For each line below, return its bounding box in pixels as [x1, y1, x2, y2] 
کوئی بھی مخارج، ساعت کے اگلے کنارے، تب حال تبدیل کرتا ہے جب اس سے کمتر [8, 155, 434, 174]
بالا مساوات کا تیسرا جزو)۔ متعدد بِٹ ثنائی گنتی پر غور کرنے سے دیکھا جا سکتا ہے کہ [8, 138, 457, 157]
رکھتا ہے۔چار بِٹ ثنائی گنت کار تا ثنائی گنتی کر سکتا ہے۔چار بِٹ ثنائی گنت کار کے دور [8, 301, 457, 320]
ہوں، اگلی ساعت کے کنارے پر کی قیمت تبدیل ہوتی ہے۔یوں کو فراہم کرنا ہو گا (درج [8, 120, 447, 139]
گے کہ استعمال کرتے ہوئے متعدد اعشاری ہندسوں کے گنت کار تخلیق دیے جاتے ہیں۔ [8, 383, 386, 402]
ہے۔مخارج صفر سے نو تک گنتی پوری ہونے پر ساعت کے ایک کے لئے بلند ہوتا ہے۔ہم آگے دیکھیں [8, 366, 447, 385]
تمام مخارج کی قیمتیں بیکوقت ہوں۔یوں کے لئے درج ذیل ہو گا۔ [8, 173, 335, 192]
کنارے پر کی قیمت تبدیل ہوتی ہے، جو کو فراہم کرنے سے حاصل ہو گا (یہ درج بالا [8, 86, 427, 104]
* * *
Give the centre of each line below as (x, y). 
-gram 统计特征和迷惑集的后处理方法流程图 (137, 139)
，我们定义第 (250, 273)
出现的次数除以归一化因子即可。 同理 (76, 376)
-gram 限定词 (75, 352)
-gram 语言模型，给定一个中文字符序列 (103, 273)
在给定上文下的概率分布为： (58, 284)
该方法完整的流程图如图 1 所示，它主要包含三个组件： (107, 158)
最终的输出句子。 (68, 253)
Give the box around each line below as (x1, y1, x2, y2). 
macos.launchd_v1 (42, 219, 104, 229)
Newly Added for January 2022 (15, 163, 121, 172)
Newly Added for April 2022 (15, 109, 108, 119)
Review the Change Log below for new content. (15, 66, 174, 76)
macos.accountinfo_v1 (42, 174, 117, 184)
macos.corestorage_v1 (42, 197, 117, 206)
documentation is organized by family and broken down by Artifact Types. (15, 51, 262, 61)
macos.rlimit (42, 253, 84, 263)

#### Work to be completed
All that is wanted is an exact copy of the lines above from the one with "For each line" through the one with "کنارے پر کی قیمت تبدیل ہوتی ہے،", with both ends included.

#### Answer box
For each line below, return its bounding box in pixels as [x1, y1, x2, y2] 
کوئی بھی مخارج، ساعت کے اگلے کنارے، تب حال تبدیل کرتا ہے جب اس سے کمتر [8, 155, 434, 174]
بالا مساوات کا تیسرا جزو)۔ متعدد بِٹ ثنائی گنتی پر غور کرنے سے دیکھا جا سکتا ہے کہ [8, 138, 457, 157]
رکھتا ہے۔چار بِٹ ثنائی گنت کار تا ثنائی گنتی کر سکتا ہے۔چار بِٹ ثنائی گنت کار کے دور [8, 301, 457, 320]
ہوں، اگلی ساعت کے کنارے پر کی قیمت تبدیل ہوتی ہے۔یوں کو فراہم کرنا ہو گا (درج [8, 120, 447, 139]
گے کہ استعمال کرتے ہوئے متعدد اعشاری ہندسوں کے گنت کار تخلیق دیے جاتے ہیں۔ [8, 383, 386, 402]
ہے۔مخارج صفر سے نو تک گنتی پوری ہونے پر ساعت کے ایک کے لئے بلند ہوتا ہے۔ہم آگے دیکھیں [8, 366, 447, 385]
تمام مخارج کی قیمتیں بیکوقت ہوں۔یوں کے لئے درج ذیل ہو گا۔ [8, 173, 335, 192]
کنارے پر کی قیمت تبدیل ہوتی ہے، جو کو فراہم کرنے سے حاصل ہو گا (یہ درج بالا [8, 86, 427, 104]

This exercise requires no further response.